Items from a data source
● ● ●

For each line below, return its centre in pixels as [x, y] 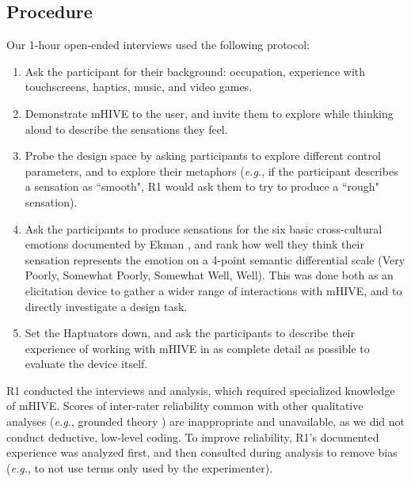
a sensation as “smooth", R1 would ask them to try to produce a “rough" [202, 186]
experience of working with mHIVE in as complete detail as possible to [197, 348]
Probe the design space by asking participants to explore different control [203, 156]
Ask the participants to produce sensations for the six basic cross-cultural [204, 228]
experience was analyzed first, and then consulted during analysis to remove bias [202, 452]
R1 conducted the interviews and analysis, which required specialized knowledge [201, 390]
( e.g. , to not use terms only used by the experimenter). [140, 467]
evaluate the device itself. [86, 364]

● ● ●

**TASK INSTRUCTIONS:** How many of the lines above contain the string "experience"? Give the number only.

**SOLUTION TO THIS PROBLEM:** 2